TASK STATEMENT: Only lines containing the word "about" are needed; pull them out of the material.

DATA FOR THIS EXERCISE:
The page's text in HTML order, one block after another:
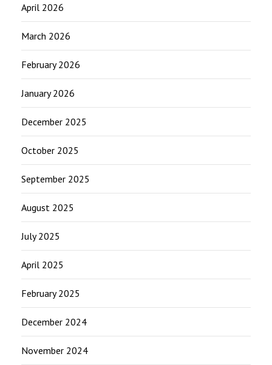
April 2026
March 2026
February 2026
January 2026
December 2025
October 2025
September 2025
August 2025
July 2025
April 2025
February 2025
December 2024
November 2024
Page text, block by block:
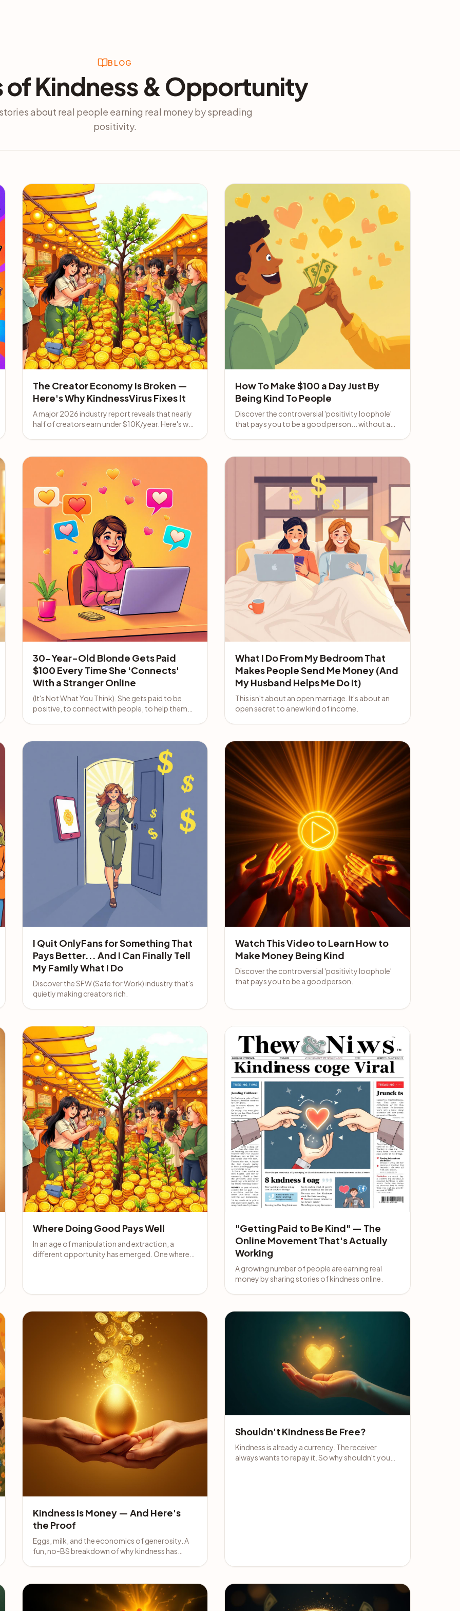
BLOG
of Kindness & Opportunity
about real people earning real money by spreading
positivity.
The Creator Economy Is Broken —
Here's Why KindnessVirus Fixes It
A major 2026 industry report reveals that nearly
half of creators earn under $10K/year. Here's why
How To Make $100 a Day Just By
Being Kind To People
Discover the controversial 'positivity loophole'
that pays you to be a good person... without a
30-Year-Old Blonde Gets Paid
$100 Every Time She 'Connects'
With a Stranger Online
(It's Not What You Think). She gets paid to be
positive, to connect with people, to help them
What I Do From My Bedroom That
Makes People Send Me Money (And
My Husband Helps Me Do It)
This isn't about an open marriage. It's about an
open secret to a new kind of income.
I Quit OnlyFans for Something That
Pays Better... And I Can Finally Tell
My Family What I Do
Discover the SFW (Safe for Work) industry that's
quietly making creators rich.
Watch This Video to Learn How to
Make Money Being Kind
Discover the controversial 'positivity loophole'
that pays you to be a good person.
Where Doing Good Pays Well
In an age of manipulation and extraction, a
different opportunity has emerged. One where
"Getting Paid to Be Kind" — The
Online Movement That's Actually
Working
A growing number of people are earning real
money by sharing stories of kindness online.
Kindness Is Money — And Here's
the Proof
Eggs, milk, and the economics of generosity. A
fun, no-BS breakdown of why kindness has
Shouldn't Kindness Be Free?
Kindness is already a currency. The receiver
always wants to repay it. So why shouldn't you
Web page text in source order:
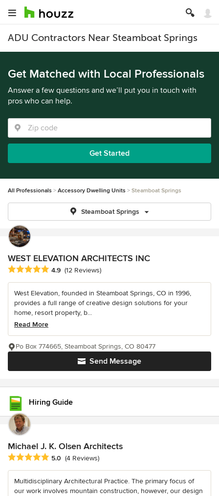
ADU Contractors Near Steamboat Springs
Get Matched with Local Professionals
Answer a few questions and we’ll put you in touch with
pros who can help.
Get Started
All Professionals Accessory Dwelling Units Steamboat Springs
Steamboat Springs
WEST ELEVATION ARCHITECTS INC
Average rating: 4.9 out of 5 stars
4.9 (12 Reviews)
West Elevation, founded in Steamboat Springs, CO in 1996,
provides a full range of creative design solutions for your
home, resort property, b...
Read More
Send Message
Po Box 774665, Steamboat Springs, CO 80477
Hiring Guide
Michael J. K. Olsen Architects
Average rating: 5 out of 5 stars
5.0 (4 Reviews)
Multidisciplinary Architectural Practice. The primary focus of
our work involves mountain construction, however, our design
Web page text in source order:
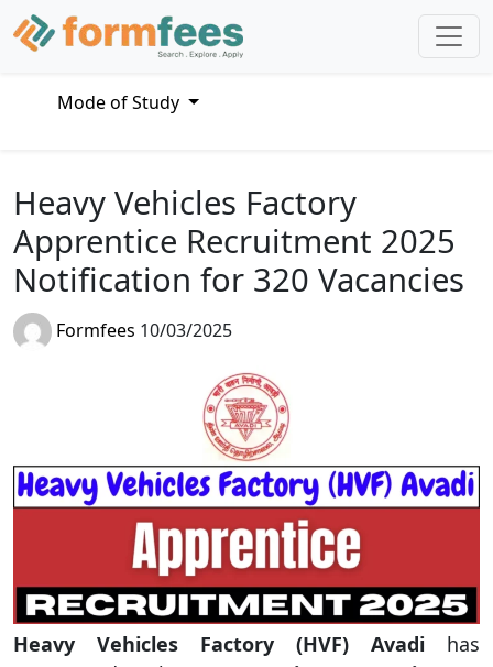
Mode of Study
Heavy Vehicles Factory
Apprentice Recruitment 2025
Notification for 320 Vacancies
Formfees 10/03/2025
Heavy Vehicles Factory (HVF) Avadi has
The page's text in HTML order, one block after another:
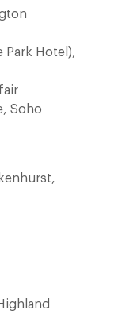
Park Hotel),
Soho

OUTPUT FOR THIS EXERCISE:
about real people earning real money by spreading
This isn't about an open marriage. It's about an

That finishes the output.